# Problem description
Look through the entries below and copy exactly the part that begins with the line containing "Public Info >" and ends with the line containing "consumers of plug". Do not copy the pictures.

── Source records

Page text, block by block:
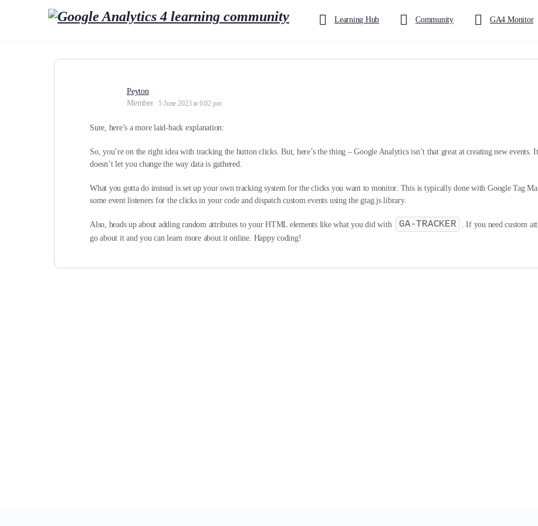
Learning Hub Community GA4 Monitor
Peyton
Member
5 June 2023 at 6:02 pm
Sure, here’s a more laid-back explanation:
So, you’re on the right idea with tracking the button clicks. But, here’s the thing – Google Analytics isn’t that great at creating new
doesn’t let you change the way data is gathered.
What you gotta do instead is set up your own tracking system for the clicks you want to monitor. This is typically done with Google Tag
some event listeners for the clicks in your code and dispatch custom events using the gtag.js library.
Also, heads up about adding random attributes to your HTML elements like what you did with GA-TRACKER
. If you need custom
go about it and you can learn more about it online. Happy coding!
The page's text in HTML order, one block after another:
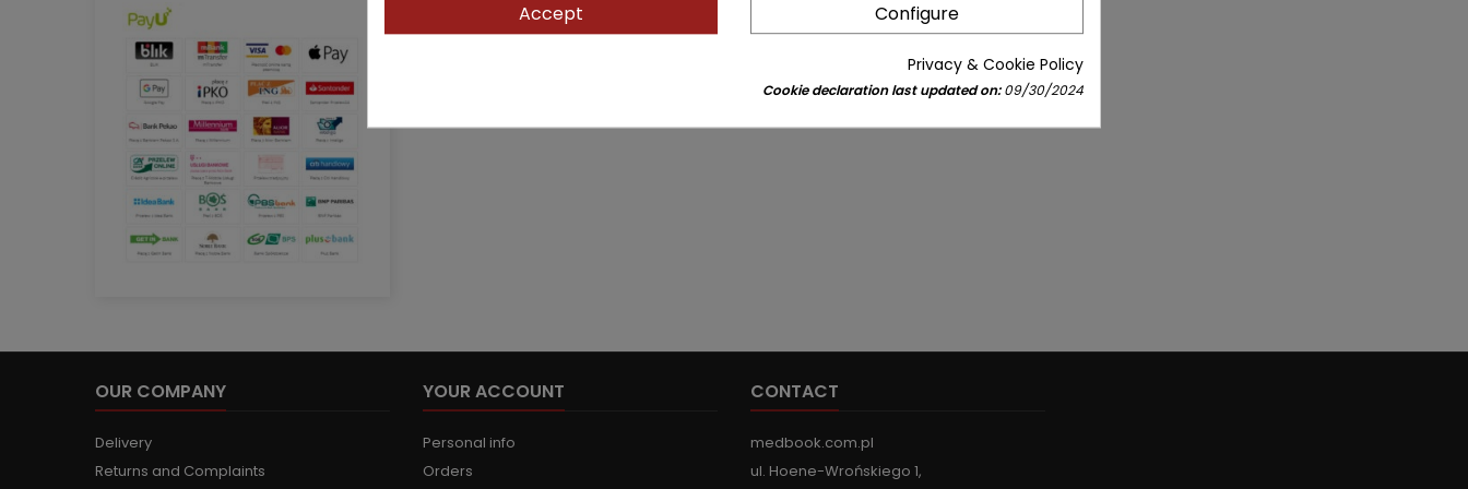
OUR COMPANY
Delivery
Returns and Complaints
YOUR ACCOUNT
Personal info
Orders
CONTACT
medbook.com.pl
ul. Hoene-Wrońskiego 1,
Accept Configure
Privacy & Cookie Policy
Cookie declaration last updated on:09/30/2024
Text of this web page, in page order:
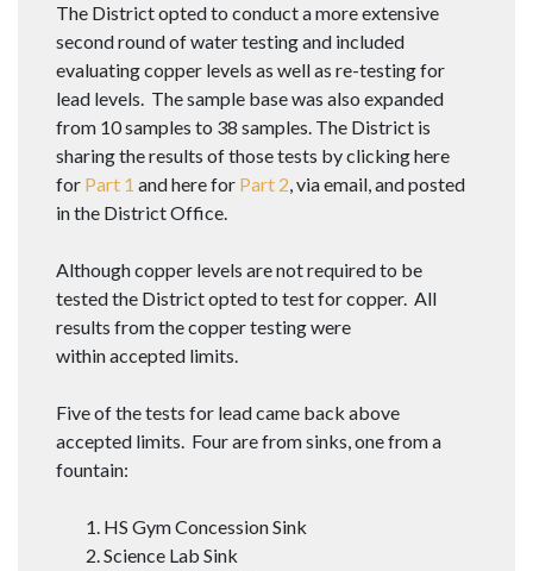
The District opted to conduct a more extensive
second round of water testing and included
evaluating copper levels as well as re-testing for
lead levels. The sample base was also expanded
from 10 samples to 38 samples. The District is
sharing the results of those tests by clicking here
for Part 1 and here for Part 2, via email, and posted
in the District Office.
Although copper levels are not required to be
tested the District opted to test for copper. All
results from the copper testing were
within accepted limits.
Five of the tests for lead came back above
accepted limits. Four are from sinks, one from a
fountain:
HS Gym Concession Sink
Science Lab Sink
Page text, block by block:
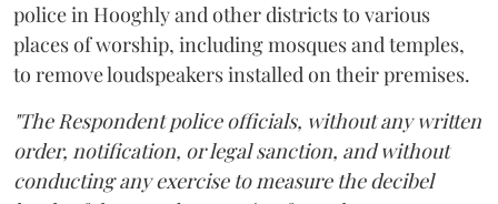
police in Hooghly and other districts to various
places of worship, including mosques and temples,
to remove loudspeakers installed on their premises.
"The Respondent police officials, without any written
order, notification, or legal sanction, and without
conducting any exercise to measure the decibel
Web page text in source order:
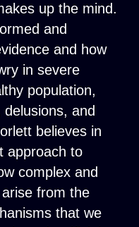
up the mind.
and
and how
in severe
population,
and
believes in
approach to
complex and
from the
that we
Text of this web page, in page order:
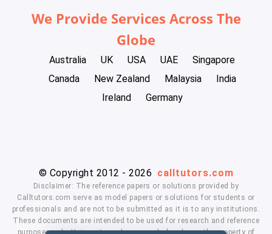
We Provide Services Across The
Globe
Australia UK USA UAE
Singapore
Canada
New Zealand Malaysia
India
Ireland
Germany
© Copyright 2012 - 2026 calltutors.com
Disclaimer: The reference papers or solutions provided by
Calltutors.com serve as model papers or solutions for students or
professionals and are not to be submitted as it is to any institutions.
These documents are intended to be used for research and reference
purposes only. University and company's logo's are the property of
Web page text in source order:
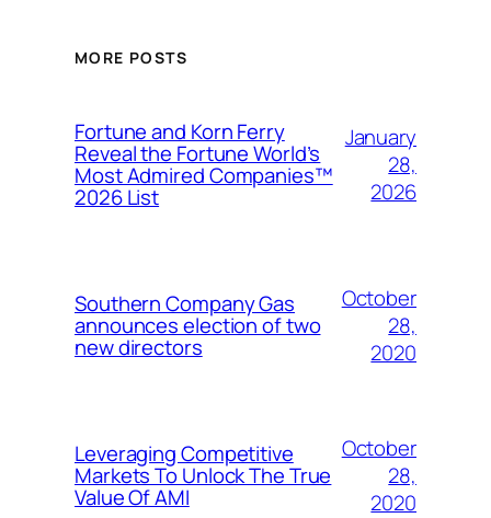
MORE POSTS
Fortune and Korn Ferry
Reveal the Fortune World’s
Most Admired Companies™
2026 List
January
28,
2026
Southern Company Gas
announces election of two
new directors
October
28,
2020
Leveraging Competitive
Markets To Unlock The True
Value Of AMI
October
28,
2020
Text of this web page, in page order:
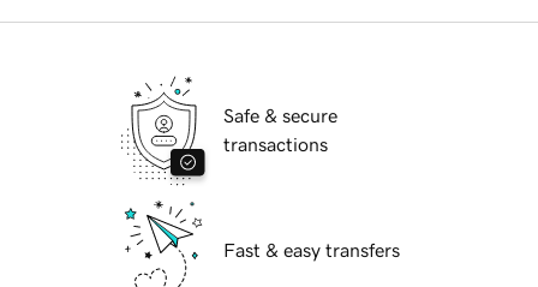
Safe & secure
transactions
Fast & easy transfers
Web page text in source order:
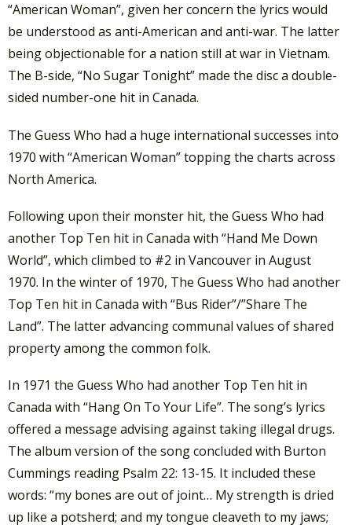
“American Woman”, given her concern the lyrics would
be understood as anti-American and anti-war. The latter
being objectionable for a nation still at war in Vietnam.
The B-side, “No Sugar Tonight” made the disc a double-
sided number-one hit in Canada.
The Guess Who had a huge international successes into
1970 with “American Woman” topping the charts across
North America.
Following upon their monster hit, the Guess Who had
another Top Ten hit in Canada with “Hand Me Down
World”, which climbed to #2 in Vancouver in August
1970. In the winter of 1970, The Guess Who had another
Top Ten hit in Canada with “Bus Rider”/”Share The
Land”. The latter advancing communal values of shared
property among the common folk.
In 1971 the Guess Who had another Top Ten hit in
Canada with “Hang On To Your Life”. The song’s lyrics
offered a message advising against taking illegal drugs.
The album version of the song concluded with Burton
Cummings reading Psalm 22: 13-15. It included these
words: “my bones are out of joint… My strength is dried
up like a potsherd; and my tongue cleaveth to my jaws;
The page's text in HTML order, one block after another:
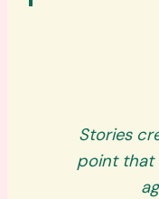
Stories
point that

────
── Source records

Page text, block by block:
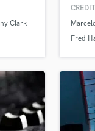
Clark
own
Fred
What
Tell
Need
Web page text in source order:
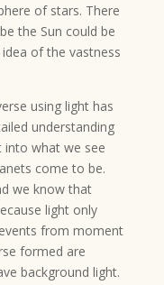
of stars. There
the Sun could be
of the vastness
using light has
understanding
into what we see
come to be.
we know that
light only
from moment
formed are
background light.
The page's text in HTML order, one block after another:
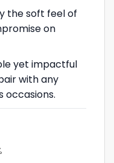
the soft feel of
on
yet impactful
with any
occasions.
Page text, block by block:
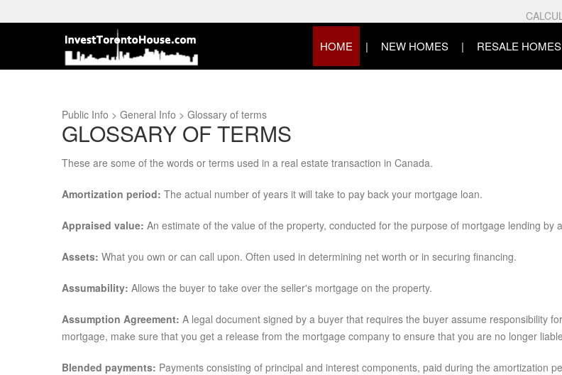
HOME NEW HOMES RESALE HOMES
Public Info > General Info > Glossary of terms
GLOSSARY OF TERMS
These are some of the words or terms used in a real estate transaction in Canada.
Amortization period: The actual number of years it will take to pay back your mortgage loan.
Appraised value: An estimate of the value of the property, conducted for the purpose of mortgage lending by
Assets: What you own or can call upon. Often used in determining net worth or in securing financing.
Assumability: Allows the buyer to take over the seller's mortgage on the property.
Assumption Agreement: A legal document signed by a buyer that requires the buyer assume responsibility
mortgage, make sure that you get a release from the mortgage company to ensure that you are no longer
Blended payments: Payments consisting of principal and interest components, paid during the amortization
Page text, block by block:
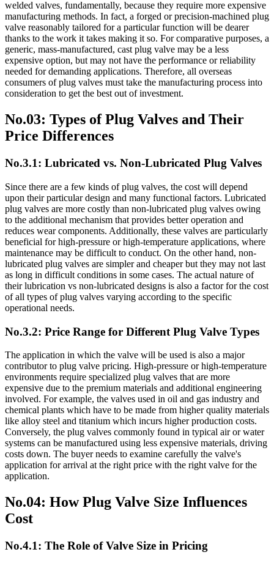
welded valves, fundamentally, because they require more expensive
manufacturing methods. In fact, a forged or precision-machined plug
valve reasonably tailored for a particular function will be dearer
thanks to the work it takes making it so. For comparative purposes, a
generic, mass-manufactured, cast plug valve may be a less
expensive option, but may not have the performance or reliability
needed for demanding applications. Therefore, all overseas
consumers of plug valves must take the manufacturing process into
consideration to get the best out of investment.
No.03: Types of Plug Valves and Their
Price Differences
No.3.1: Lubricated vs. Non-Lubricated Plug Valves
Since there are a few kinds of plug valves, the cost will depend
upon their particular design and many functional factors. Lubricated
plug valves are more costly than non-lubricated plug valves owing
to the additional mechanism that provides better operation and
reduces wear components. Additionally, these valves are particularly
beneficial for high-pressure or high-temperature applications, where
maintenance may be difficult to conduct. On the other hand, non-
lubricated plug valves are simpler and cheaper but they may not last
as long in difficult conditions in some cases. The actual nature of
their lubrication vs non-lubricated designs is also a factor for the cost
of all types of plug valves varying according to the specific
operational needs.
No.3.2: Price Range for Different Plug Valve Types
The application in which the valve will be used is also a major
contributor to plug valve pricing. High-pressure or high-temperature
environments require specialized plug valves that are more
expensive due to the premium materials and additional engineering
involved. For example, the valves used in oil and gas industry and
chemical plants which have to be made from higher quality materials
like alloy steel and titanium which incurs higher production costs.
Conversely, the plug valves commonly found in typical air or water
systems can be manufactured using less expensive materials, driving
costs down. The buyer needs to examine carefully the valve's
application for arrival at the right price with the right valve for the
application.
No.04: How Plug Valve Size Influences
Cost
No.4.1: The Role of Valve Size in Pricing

────

# Solution to this exercise
Public Info > General Info > Glossary of terms
GLOSSARY OF TERMS
These are some of the words or terms used in a real estate transaction in Canada.
Amortization period: The actual number of years it will take to pay back your mortgage loan.
Appraised value: An estimate of the value of the property, conducted for the purpose of mortgage lending by
Assets: What you own or can call upon. Often used in determining net worth or in securing financing.
Assumability: Allows the buyer to take over the seller's mortgage on the property.
Assumption Agreement: A legal document signed by a buyer that requires the buyer assume responsibility
mortgage, make sure that you get a release from the mortgage company to ensure that you are no longer
Blended payments: Payments consisting of principal and interest components, paid during the amortization
Page text, block by block:
welded valves, fundamentally, because they require more expensive
manufacturing methods. In fact, a forged or precision-machined plug
valve reasonably tailored for a particular function will be dearer
thanks to the work it takes making it so. For comparative purposes, a
generic, mass-manufactured, cast plug valve may be a less
expensive option, but may not have the performance or reliability
needed for demanding applications. Therefore, all overseas
consumers of plug valves must take the manufacturing process into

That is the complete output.